Narrative art forms such as rakugo and rôkyoku come from a genealogy of Japanese minimalist medieval (12th cent) performing arts which includes noh theater and biwa hôshi. Biwa hôshi were lute players who recited martial epics for audiences while accompanying themselves on the lute. Noh theater was characterized by uniform stage spaces and the sparse use of props. Therefore, both art forms demand that the audience invest a high degree of their own imagination in filling out the particulars of a story. That would include mentally allowing a stage space to expand or contract temporally or physically to imagine performers traveling immense distances or long periods of time. Or imaging the same space as an outdoor scene or the inside of a dwelling.
Rôkyoku is narrative singing, usually with shamisen accompaniment. It has an eight-hundred-year history. It stems from biwa hôshi (lute playing recitation mentioned above) but it went through a similar evolution as the chanting in the puppet theater (bunraku) in which the lute was replaced by the shamisen. It is also related to narrative Buddhist sermons, used to relay Buddhist texts or homilies to illiterate audiences.
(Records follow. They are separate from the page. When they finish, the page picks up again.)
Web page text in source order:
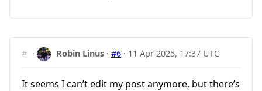
# · Robin Linus ·#6 · 11 Apr 2025, 17:37 UTC
It seems I can’t edit my post anymore, but there’s
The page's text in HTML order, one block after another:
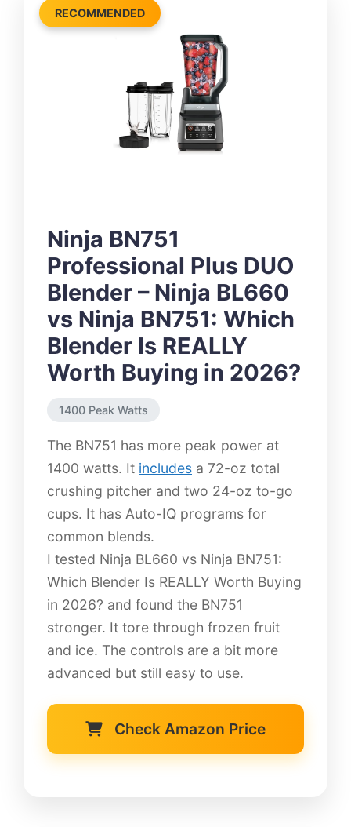
RECOMMENDED
Ninja BN751
Professional Plus DUO
Blender – Ninja BL660
vs Ninja BN751: Which
Blender Is REALLY
Worth Buying in 2026?
1400 Peak Watts
The BN751 has more peak power at
1400 watts. It includes a 72-oz total
crushing pitcher and two 24-oz to-go
cups. It has Auto-IQ programs for
common blends.
I tested Ninja BL660 vs Ninja BN751:
Which Blender Is REALLY Worth Buying
in 2026? and found the BN751
stronger. It tore through frozen fruit
and ice. The controls are a bit more
advanced but still easy to use.
Check Amazon Price
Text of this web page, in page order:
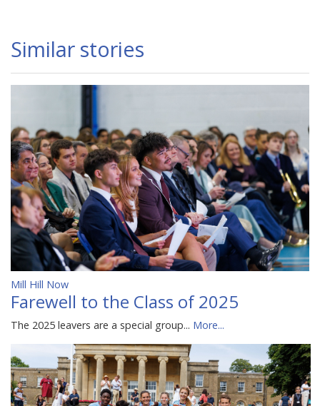
Similar stories
Mill Hill Now
Farewell to the Class of 2025
The 2025 leavers are a special group... More...
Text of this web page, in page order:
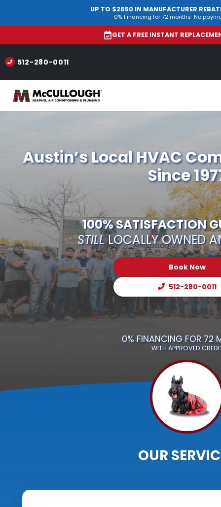
UP TO $2650 IN MANUFACTURER
0% Financing for 72 months-No
GET A FREE INSTANT
512-280-0011
Austin’s Local HVAC
Since
100% SATISFACTION
STILL LOCALLY OWNED
Book Now
512-280-0011
0% FINANCING FOR 72
WITH APPROVED
OUR
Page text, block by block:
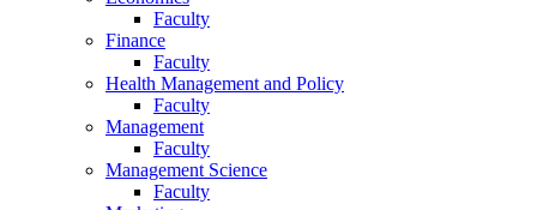
Faculty
Finance
Faculty
Health Management and Policy
Faculty
Management
Faculty
Management Science
Faculty
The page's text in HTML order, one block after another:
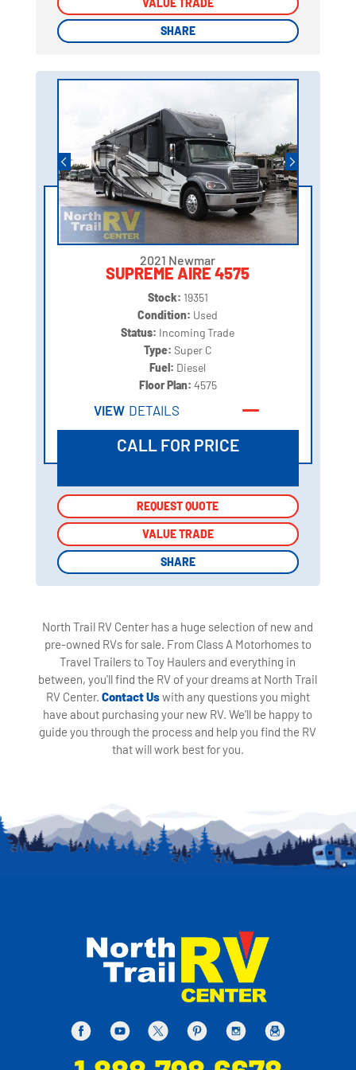
VALUE TRADE
SHARE
VALUE TRADE
SHARE
2021 Newmar
SUPREME AIRE 4575
Stock: 19351
Condition: Used
Status: Incoming Trade
Type: Super C
Fuel: Diesel
Floor Plan: 4575
VIEW DETAILS
CALL FOR PRICE
REQUEST QUOTE
VALUE TRADE
SHARE
REQUEST QUOTE
VALUE TRADE
SHARE
North Trail RV Center has a huge selection of new and
pre-owned RVs for sale. From Class A Motorhomes to
Travel Trailers to Toy Haulers and everything in
between, you'll find the RV of your dreams at North Trail
RV Center. Contact Uswith any questions you might
have about purchasing your new RV. We'll be happy to
guide you through the process and help you find the RV
that will work best for you.
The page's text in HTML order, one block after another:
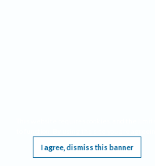
I agree, dismiss this banner
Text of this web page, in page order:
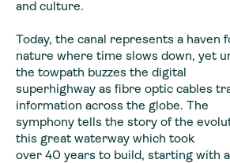
and culture.
Today, the canal represents a haven
nature where time slows down, yet
the towpath buzzes the digital
superhighway as fibre optic cables
information across the globe. The
symphony tells the story of the
this great waterway which took
over 40 years to build, starting with
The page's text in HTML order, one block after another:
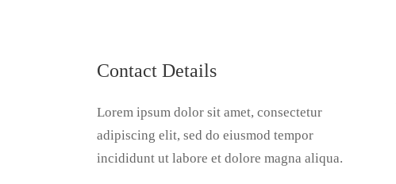
Contact Details
Lorem ipsum dolor sit amet, consectetur
adipiscing elit, sed do eiusmod tempor
incididunt ut labore et dolore magna aliqua.
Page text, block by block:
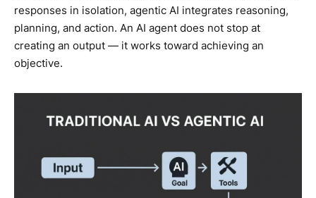
responses in isolation, agentic AI integrates reasoning,
planning, and action. An AI agent does not stop at
creating an output — it works toward achieving an
objective.
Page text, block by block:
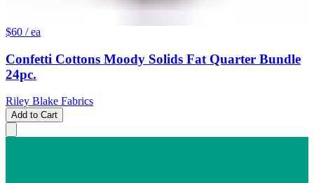
$60 / ea
Confetti Cottons Moody Solids Fat Quarter Bundle
24pc.
Riley Blake Fabrics
Add to Cart
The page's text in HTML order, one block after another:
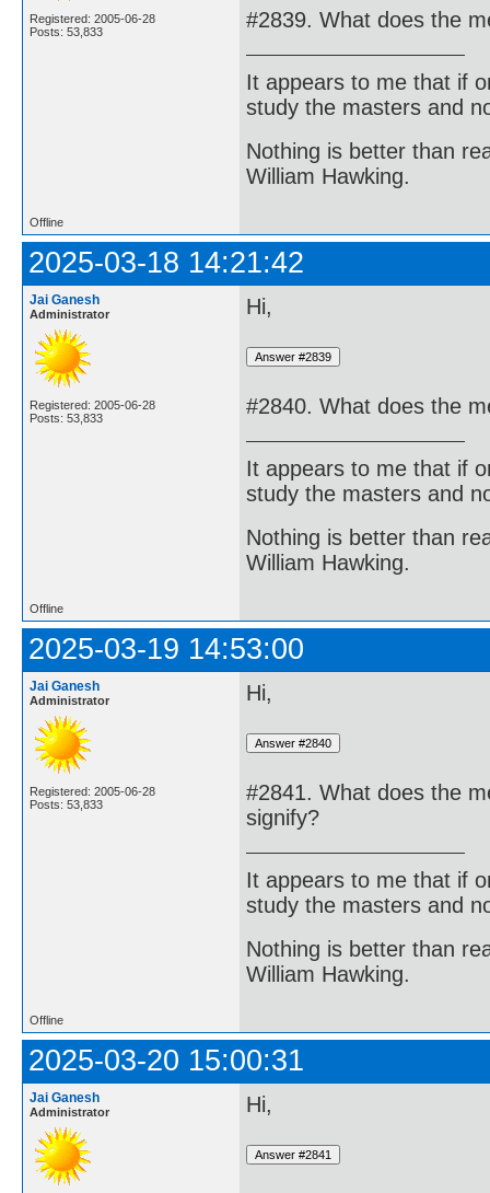
Registered: 2005-06-28
Posts: 53,833
#2839. What does the
It appears to me that if
study the masters and
Nothing is better than
William Hawking.
Offline
2025-03-18 14:21:42
Jai Ganesh
Administrator
Registered: 2005-06-28
Posts: 53,833
Hi,
#2840. What does the
It appears to me that if
study the masters and
Nothing is better than
William Hawking.
Offline
2025-03-19 14:53:00
Jai Ganesh
Administrator
Registered: 2005-06-28
Posts: 53,833
Hi,
#2841. What does the
signify?
It appears to me that if
study the masters and
Nothing is better than
William Hawking.
Offline
2025-03-20 15:00:31
Jai Ganesh
Administrator Hi,
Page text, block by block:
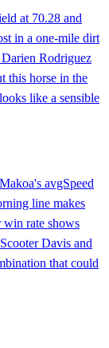
at 70.28 and
in a one-mile dirt
Rodriguez
this horse in the
like a sensible
avgSpeed
line makes
win rate shows
Davis and
that could
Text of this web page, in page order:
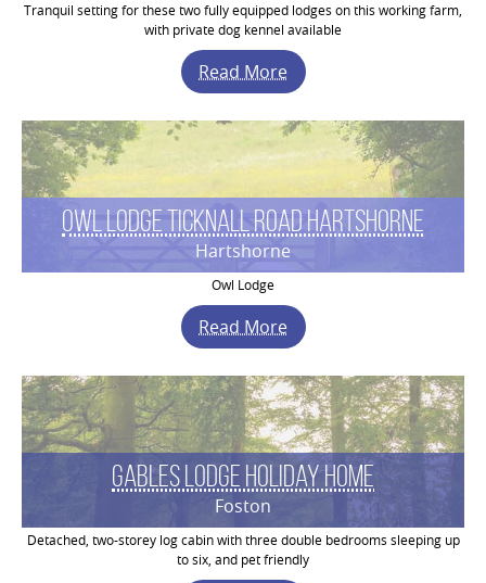
Tranquil setting for these two fully equipped lodges on this working farm,
with private dog kennel available
Read More
Owl Lodge Ticknall Road Hartshorne
Hartshorne
Owl Lodge
Read More
Gables Lodge Holiday Home
Foston
Detached, two-storey log cabin with three double bedrooms sleeping up
to six, and pet friendly
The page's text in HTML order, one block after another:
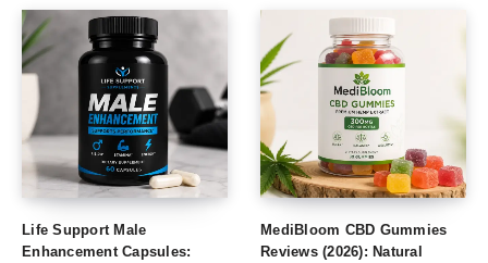
Life Support Male
Enhancement Capsules:
MediBloom CBD Gummies
Reviews (2026): Natural
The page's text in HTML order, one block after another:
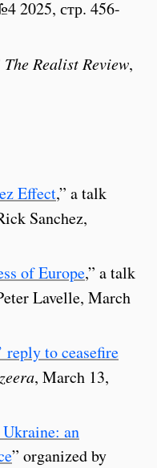
2025, стр. 456-
The Realist Review,
Effect,” a talk
Sanchez,
of Europe,” a talk
Lavelle, March
reply to ceasefire
, March 13,
an
” organized by
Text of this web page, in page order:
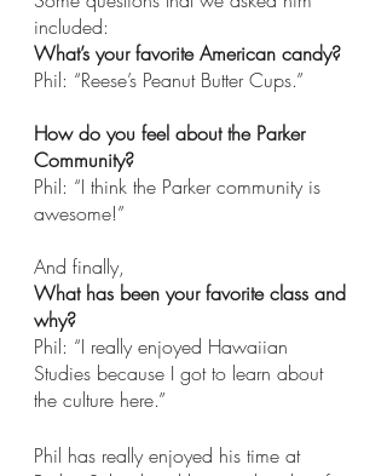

Rakugo is sometimes translated as sit-down comedy, because the performer is seated while telling humorous stories. Rakugo proper has a nearly a five-century history with roots in setsuwa (spoken stories—oral narration of folk tales), humorous Buddhist sermons, and otogishû (advisors to warlords who would also recite books and tell stories). By the mid-17th century, professional story tellers could make a living telling humorous stories. Today, rakugo is performed by seated storytellers (hanashi-ka), who use a minimum of props (often just a fan) to tell funny stories that require that the audience use their imagination to fill out the story.
Rakugo and rôkyoku are unique art forms from Japan that both have histories of more than five hundred years. They have acquired their characteristic minimalism from the prior art forms based in chanting that encourage the audience to imagine the details of the performance rather than giving those details to the audience in the form of props, sets, or costumes.